This opening passage captures the magic of this book, and also sets out some of the rules of the Fiskiverse. Although there are no common characters or worlds (apart from an explicit sequel, see below), they all have a sense that children have a democratic role in understanding whatever strange phenomenon has emerged; they can perceive it better and see goods and evils about that that elude adults. The wonders are also straining the edge of language (“trillion” – just beyond the biggest number anyone could imagine a use for; not featuring regularly in TV economic news reports about national debt until many years later). The phenomenon has a nature just within grasp of a quasi-scientific explanation that brainy kids could think up, but then they’d begin to realise the limitations of their theory, even if it satisfied their elders.
Scott never spoke about his ideas and inventions, not even to his father. He was, after all, a schoolboy. Why should his father, a grown man, be interested in schoolboy ideas? In fact, his interests were shared by only one other person – Bem. But Bem was younger than Scott and also perhaps a smaller-minded person. Bem had an ‘old’ mind, Scott had an ageless mind. So Scott was really alone with his extraordinariness.
…But when the Trillions came, everything about him and around him became complicated. For the Trillions were very extraordinary indeed and it was to take more than ordinary ways of thinking and acting to deal with them.
But there are other extraordinary people drawn in to the Trillions situation. There’s sad old Icarus Blythe, the heroic astronaut who survived being marooned in orbit following an accident. He detests being a “human interest” story to reporters who aren’t interested in the truth he learned from his experience.
’That loneliness…’ Icarus went on. ‘I got used to it. They say you can get used to anything. I don’t know. But I got used to my own loneliness after a day or two – or three. I don’t know how long. But then, Scott, something came up that I hadn’t been expecting. I got used to my own loneliness but I found that there was another sort of loneliness I couldn’t get used to. Its loneliness! The loneliness of space itself!
’And that’s when the nightmare really began. I don’t know how to describe this, Scott, but I’ll try. They tell you that space is emptiness, nothingness – the void.
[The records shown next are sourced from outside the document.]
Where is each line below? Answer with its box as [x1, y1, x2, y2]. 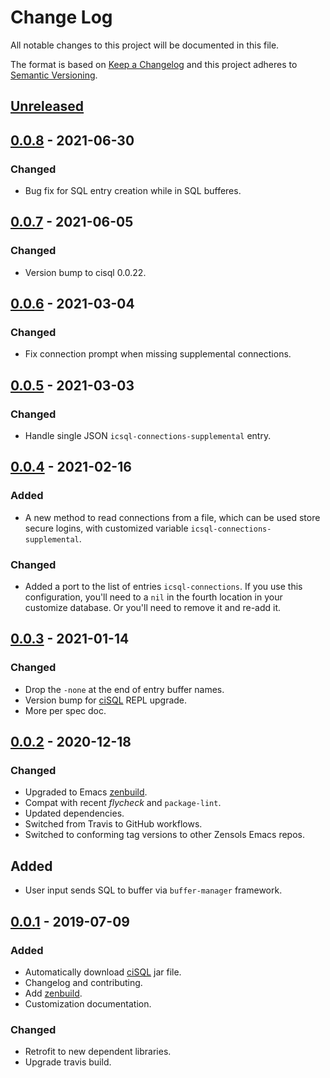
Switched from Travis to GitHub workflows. [24, 818, 203, 830]
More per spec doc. [24, 704, 107, 716]
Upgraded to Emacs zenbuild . [24, 786, 148, 798]
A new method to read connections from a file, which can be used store [24, 511, 321, 523]
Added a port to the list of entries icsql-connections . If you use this [24, 581, 303, 593]
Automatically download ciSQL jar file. [24, 966, 182, 978]
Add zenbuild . [24, 987, 83, 999]
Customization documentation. [24, 997, 152, 1010]

They suggest that space, empty space, is something negative. I found it’s not! Space lives, Scott. Nothingness, emptiness, has a life all of its own.’
The mystery deepens and darkens when Scott finds a way to communicate with the Trillions.
’What can we do for you?’ he wrote.
The answer came back as quickly, violently and directly as a blow to the face.
’Hate us’.
The military are of course deployed in the Harbourtown and they insist on using a tactical nuclear weapon (ineffectually) against the underwater structure that the Trillions spontaneously organised themselves into. It’s an international crisis as well once the Trillions start falling and forming all over the planet. Everything is going crazy and the world is heading for self-inflicted mass destruction because of an “invader” who never showed any destructive tendencies. It’ll all end in disaster if it wasn’t for these extraordinary kids who can work it all out – in a downbeat, non-triumphal way, with a strong sense of the tragic history of the homeless Trillions and a psychic link to their desperate loneliness in the void.

Grinny (1973)
Stylistically very different, this is presented as a manuscript prepared by young Timothy Carpenter from the Diary he kept from January 14th to April 24th of some unspecified year – it’s reasonable to assume we are in 1972 or 3, since unfortunately the children are quite familiar with bombs going off in public places, as shown by this image at the start of “Book Two” on April 10th:
…You’re here for something. At the moment, you’re just a sort of suitcase and nobody notices the ticking noise. Later – WHOOMPF! – and people screaming and bleeding, broken glass and blood on the pavement. ‘Oh yes, Officer, I saw this feller with the suitcase sure enough, I saw him plain so I did, but how was I to know….!’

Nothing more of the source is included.